From the entries below, tally the lines with "have" in them and reply with that figure only.

(Dataset records)
[Start of section]

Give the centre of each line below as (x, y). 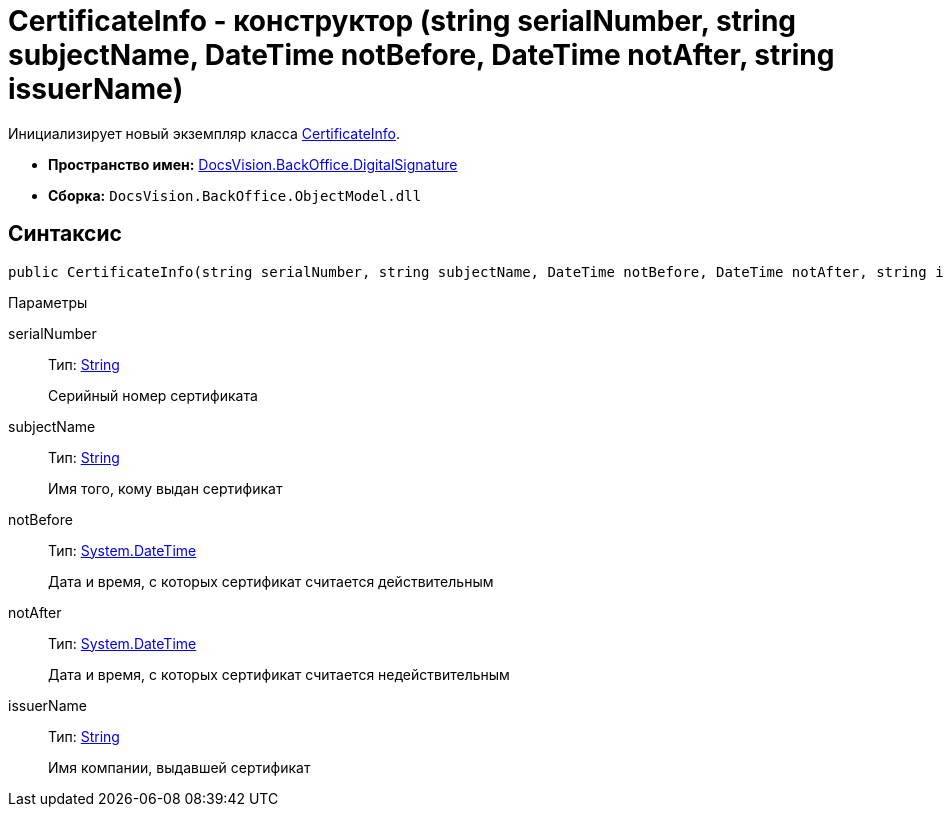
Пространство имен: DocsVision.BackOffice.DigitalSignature (253, 164)
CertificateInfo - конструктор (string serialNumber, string (402, 21)
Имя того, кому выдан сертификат (165, 488)
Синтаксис (65, 234)
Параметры (48, 302)
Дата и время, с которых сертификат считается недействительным (279, 674)
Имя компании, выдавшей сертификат (179, 767)
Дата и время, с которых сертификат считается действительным (271, 581)
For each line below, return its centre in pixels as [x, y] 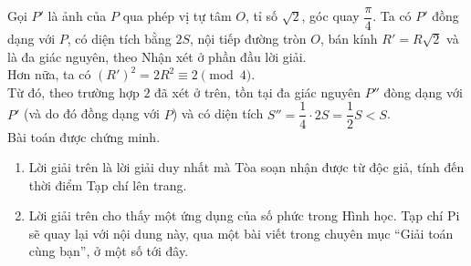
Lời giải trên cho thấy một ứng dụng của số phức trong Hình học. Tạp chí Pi [244, 215]
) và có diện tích [218, 113]
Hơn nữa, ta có [49, 74]
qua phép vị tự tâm [177, 16]
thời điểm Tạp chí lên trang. [108, 184]
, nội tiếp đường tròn [248, 39]
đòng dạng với [423, 92]
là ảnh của [77, 16]
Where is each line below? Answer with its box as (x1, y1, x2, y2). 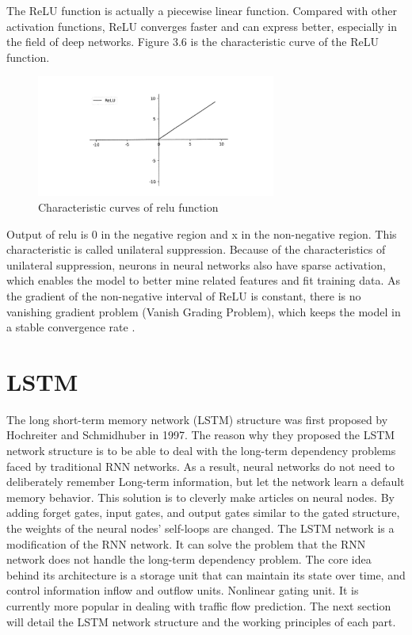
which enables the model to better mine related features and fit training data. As (6, 272, 400, 289)
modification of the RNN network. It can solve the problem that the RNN (6, 535, 366, 552)
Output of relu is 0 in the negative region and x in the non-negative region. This (6, 225, 397, 242)
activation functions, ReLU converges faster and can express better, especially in (6, 17, 397, 34)
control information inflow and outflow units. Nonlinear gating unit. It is (6, 582, 359, 599)
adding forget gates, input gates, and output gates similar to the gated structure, (6, 504, 400, 521)
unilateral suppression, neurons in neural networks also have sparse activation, (6, 256, 386, 273)
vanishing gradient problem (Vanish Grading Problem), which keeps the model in (6, 303, 401, 319)
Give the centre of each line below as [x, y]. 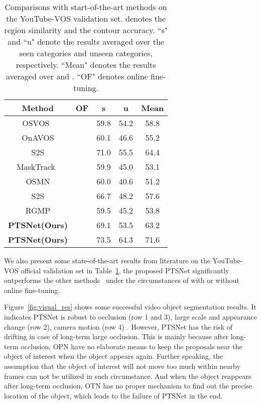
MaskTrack [36, 167]
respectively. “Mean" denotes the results [86, 65]
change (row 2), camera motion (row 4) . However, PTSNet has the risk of [118, 326]
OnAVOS [38, 137]
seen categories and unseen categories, [86, 53]
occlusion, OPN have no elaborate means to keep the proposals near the [132, 346]
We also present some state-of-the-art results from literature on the [107, 260]
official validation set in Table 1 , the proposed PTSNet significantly [125, 270]

[End of section]

RESPONSE FOR THIS EXERCISE:
2